Wrong tokens / second

Question

Wrong tokens / second

EugeoSynthesisThirtyTwo opened this issue 4 months ago · comments

EugeoSynthesisThirtyTwo commented 4 months ago

It says

Processing Prompt [BLAS] (1676 / 1676 tokens)
Generating (78 / 387 tokens)
(EOS token triggered!)
(Special Stop Token Triggered! ID:128009)
CtxLimit: 1754/8192, Process:25.05s (14.9ms/T = 66.89T/s), Generate:59.05s (152.6ms/T = 6.55T/s), Total:84.11s (4.60T/s)

But 6.55T/s is the speed that would have been achieved if the model generated 387 tokens. The model actually generated only 78 tokens, so the real generation speed is 78 / 59.05 = 1.32 tokens / s

LostRuins Concedo · Answer 1 · Sun May 19 2024 10:30:43 GMT+0800 (China Standard Time)

Will try to fix

LostRuins Concedo · Answer 2 · Fri May 24 2024 18:36:36 GMT+0800 (China Standard Time)

Can you see if the latest version solves this issue?

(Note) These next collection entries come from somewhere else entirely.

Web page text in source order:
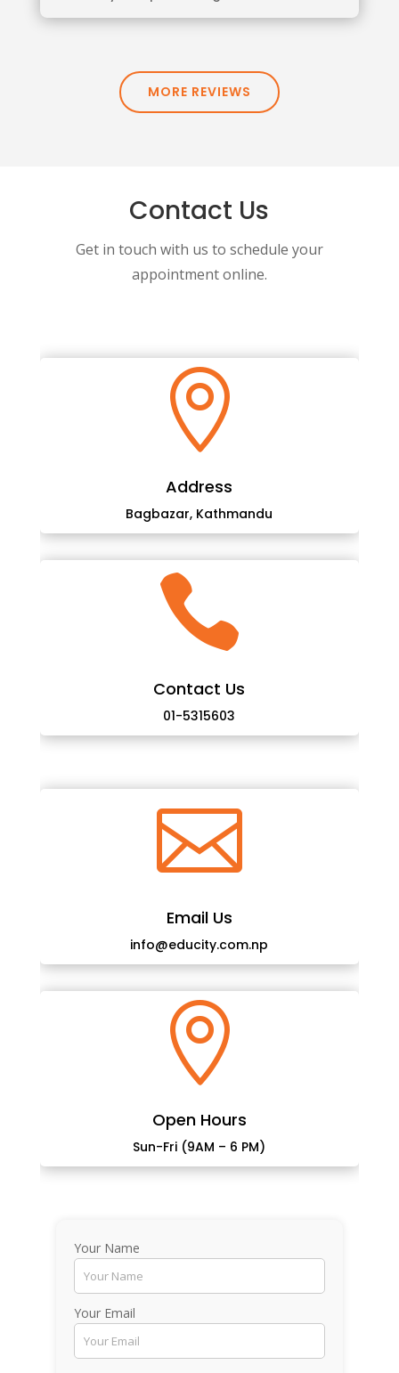
MORE REVIEWS
Contact Us
Get in touch with us to schedule your
appointment online.

Address
Bagbazar, Kathmandu

Contact Us
01-5315603

Email Us
info@educity.com.np

Open Hours
Sun-Fri (9AM – 6 PM)
Your Name
Your Email
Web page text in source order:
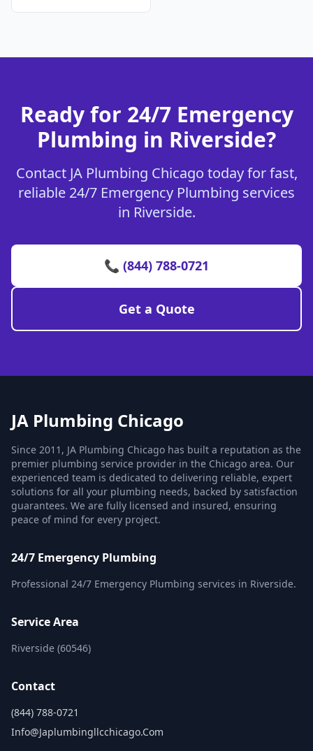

EugeoSynthesisThirtyTwo · Answer 3 · Tue May 28 2024 16:43:01 GMT+0800 (China Standard Time)

Can you see if the latest version solves this issue?

It's good thank you

However, as you can see, if I abort the generation, there is a new log "Generating (301 / 300 tokens)" which is wrong. I don't know if it's related. Let me know if I should open a new issue for this.

LostRuins Concedo · Answer 4 · Tue May 28 2024 18:40:10 GMT+0800 (China Standard Time)

Don't worry about that, probably just a minor thing.